A WiiM, que conquistou audiófilos com seus streamers compactos e acessíveis, acaba de dar seu passo mais ousado: a WiiM Bar é a primeira soundbar da marca, e chega com Dolby Atmos real (drivers up-firing, não virtualizado), tela touch integrada e preço de US$ 479 — exatamente o mesmo da Sonos Beam Gen 2. A coincidência não é acidental.
O que a WiiM Bar oferece
A especificação impressiona para o preço. São 8 drivers ao todo: 3 mid-bass, 3 tweeters e 2 drivers full-range up-firing dedicados para efeitos de altura do Dolby Atmos. A potência total é de 135W, distribuídos em configuração 3.0.2 que pode ser expandida para 5.1.2 com subwoofer e caixas surround opcionais da WiiM.
O recurso mais chamativo é a tela touch circular de 2,1 polegadas coberta por vidro, embutida no topo da barra. Ela exibe capas de álbum, controles de EQ, faces de relógio e visualizações de áudio — um toque que nenhuma soundbar concorrente oferece. É bonito e funcional: permite ajustar volume, trocar fonte e navegar menus sem pegar o celular.
Conectividade e calibração
A WiiM Bar suporta HDMI eARC, entrada óptica e line-in. Os formatos de áudio incluem LPCM, Dolby Atmos, Dolby TrueHD, Dolby Digital Plus, AC3, DTS e DTS:X — uma lista mais completa que a da Sonos Beam, que não decodifica DTS.
O RoomFit é o sistema de calibração automática de sala da WiiM, que analisa a acústica do ambiente e ajusta a resposta da barra. Funciona de forma semelhante ao Trueplay da Sonos, mas usando o microfone embutido na própria barra em vez de exigir um iPhone.
A conectividade sem fio inclui Wi-Fi e Bluetooth, com acesso a todas as plataformas de streaming via o app WiiM Home. Disponível em preto fosco e branco fosco.
Preço e disponibilidade
As pré-vendas foram abertas em junho de 2026 nos Estados Unidos por US$ 479 (aproximadamente R$ 2.750 em conversão direta).

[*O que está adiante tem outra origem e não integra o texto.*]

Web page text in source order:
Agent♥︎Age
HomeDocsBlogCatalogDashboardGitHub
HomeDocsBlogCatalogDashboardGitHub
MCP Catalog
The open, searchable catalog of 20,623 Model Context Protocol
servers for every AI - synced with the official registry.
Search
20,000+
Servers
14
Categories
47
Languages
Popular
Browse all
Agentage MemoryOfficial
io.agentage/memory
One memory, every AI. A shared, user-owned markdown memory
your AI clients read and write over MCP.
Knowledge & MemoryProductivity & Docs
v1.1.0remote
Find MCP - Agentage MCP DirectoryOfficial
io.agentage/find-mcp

Ainda não há previsão oficial para o mercado brasileiro, mas considerando que a WiiM já tem presença em lojas especializadas no Brasil, é provável que chegue no segundo semestre de 2026.
O posicionamento é cirúrgico: mesmo preço da Sonos Beam, mas com drivers Atmos físicos, DTS:X, tela integrada e calibração que não depende de iPhone. A WiiM está apostando que funcionalidade extra ao mesmo preço é argumento suficiente para roubar compradores da Sonos.
Se a WiiM fez com streamers de US$ 100 o que marcas consolidadas faziam com aparelhos de US$ 500, imaginem o que vai fazer com soundbars.